> [Task details]: Images are to be left out when the records below are printed word for word.

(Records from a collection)
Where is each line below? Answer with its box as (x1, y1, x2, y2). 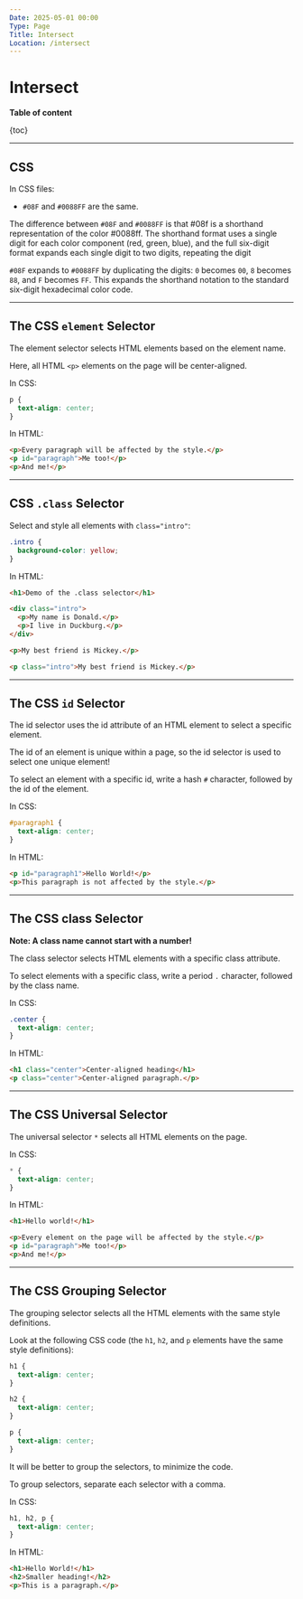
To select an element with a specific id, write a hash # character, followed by (9, 774, 293, 785)
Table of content (9, 108, 72, 118)
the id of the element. (9, 784, 89, 795)
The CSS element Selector (9, 318, 156, 334)
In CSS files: (9, 183, 55, 194)
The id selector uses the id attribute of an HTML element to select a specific (9, 720, 292, 730)
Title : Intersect (9, 30, 75, 39)
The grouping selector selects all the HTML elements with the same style (9, 1307, 281, 1318)
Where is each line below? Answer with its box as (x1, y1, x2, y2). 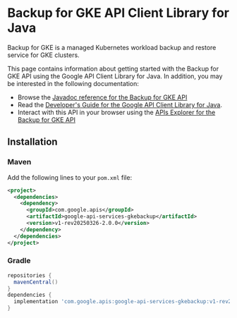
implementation (13, 298, 59, 305)
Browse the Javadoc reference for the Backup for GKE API (17, 93, 188, 102)
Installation (7, 136, 58, 148)
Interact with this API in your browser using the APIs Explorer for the (17, 108, 216, 116)
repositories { (7, 271, 52, 279)
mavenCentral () (13, 279, 59, 286)
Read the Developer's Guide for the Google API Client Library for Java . (17, 100, 223, 109)
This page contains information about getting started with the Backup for (7, 64, 219, 73)
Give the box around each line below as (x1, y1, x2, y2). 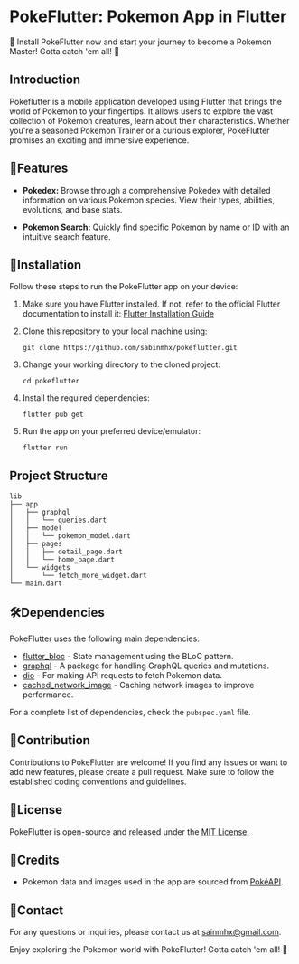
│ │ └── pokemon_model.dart (9, 532, 131, 541)
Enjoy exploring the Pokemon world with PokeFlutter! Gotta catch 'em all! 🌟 (9, 944, 288, 955)
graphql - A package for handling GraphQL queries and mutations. (22, 660, 270, 671)
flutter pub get (22, 410, 84, 420)
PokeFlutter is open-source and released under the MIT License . (9, 826, 250, 837)
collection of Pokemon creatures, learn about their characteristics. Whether (9, 115, 291, 126)
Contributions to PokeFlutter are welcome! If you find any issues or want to (9, 757, 288, 768)
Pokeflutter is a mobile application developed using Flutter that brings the (9, 96, 283, 107)
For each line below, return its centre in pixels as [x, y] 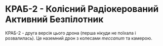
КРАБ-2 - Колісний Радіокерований [82, 9]
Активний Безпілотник [54, 19]
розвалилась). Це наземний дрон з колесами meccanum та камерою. [79, 38]
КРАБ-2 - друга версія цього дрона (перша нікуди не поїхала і [71, 33]
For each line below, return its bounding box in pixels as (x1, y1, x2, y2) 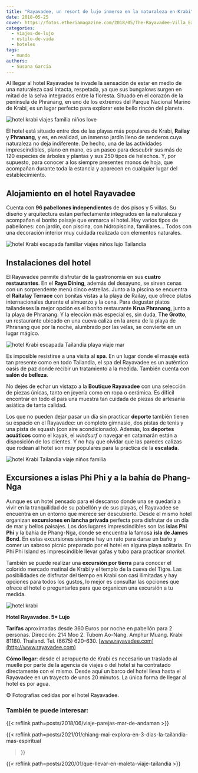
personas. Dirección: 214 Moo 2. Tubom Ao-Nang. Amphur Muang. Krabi (6, 631, 183, 638)
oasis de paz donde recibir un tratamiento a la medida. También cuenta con (6, 365, 190, 372)
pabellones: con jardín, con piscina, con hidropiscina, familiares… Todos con (6, 223, 192, 230)
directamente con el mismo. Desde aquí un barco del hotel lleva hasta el (6, 667, 181, 675)
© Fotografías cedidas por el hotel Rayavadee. (6, 691, 119, 699)
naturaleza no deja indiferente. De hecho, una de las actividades (6, 140, 162, 147)
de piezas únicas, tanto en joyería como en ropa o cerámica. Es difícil (6, 389, 175, 396)
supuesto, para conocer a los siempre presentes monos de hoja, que (6, 159, 173, 166)

> [Reply to the exercise]:
Where is each line below? Answer with its box as (x1, y1, x2, y2). 
To select an element with a specific id, write a hash # character, followed by (9, 774, 293, 785)
Table of content (9, 108, 72, 118)
the id of the element. (9, 784, 89, 795)
The CSS element Selector (9, 318, 156, 334)
In CSS files: (9, 183, 55, 194)
The id selector uses the id attribute of an HTML element to select a specific (9, 720, 292, 730)
Title : Intersect (9, 30, 75, 39)
The grouping selector selects all the HTML elements with the same style (9, 1307, 281, 1318)
Where is each line below? Answer with its box as (x1, y1, x2, y2). 
implementation (13, 298, 59, 305)
Browse the Javadoc reference for the Backup for GKE API (17, 93, 188, 102)
Installation (7, 136, 58, 148)
Interact with this API in your browser using the APIs Explorer for the (17, 108, 216, 116)
repositories { (7, 271, 52, 279)
mavenCentral () (13, 279, 59, 286)
Read the Developer's Guide for the Google API Client Library for Java . (17, 100, 223, 109)
This page contains information about getting started with the Backup for (7, 64, 219, 73)
Give the box around each line below as (x1, y1, x2, y2). 
│ │ └── pokemon_model.dart (9, 532, 131, 541)
Enjoy exploring the Pokemon world with PokeFlutter! Gotta catch 'em all! 🌟 (9, 944, 288, 955)
graphql - A package for handling GraphQL queries and mutations. (22, 660, 270, 671)
flutter pub get (22, 410, 84, 420)
PokeFlutter is open-source and released under the MIT License . (9, 826, 250, 837)
collection of Pokemon creatures, learn about their characteristics. Whether (9, 115, 291, 126)
Contributions to PokeFlutter are welcome! If you find any issues or want to (9, 757, 288, 768)
Pokeflutter is a mobile application developed using Flutter that brings the (9, 96, 283, 107)
For each line below, return its centre in pixels as [x, y] 
КРАБ-2 - Колісний Радіокерований [82, 9]
Активний Безпілотник [54, 19]
розвалилась). Це наземний дрон з колесами meccanum та камерою. [79, 38]
КРАБ-2 - друга версія цього дрона (перша нікуди не поїхала і [71, 33]
For each line below, return its bounding box in pixels as (x1, y1, x2, y2) 
personas. Dirección: 214 Moo 2. Tubom Ao-Nang. Amphur Muang. Krabi (6, 631, 183, 638)
oasis de paz donde recibir un tratamiento a la medida. También cuenta con (6, 365, 190, 372)
pabellones: con jardín, con piscina, con hidropiscina, familiares… Todos con (6, 223, 192, 230)
directamente con el mismo. Desde aquí un barco del hotel lleva hasta el (6, 667, 181, 675)
© Fotografías cedidas por el hotel Rayavadee. (6, 691, 119, 699)
naturaleza no deja indiferente. De hecho, una de las actividades (6, 140, 162, 147)
de piezas únicas, tanto en joyería como en ropa o cerámica. Es difícil (6, 389, 175, 396)
supuesto, para conocer a los siempre presentes monos de hoja, que (6, 159, 173, 166)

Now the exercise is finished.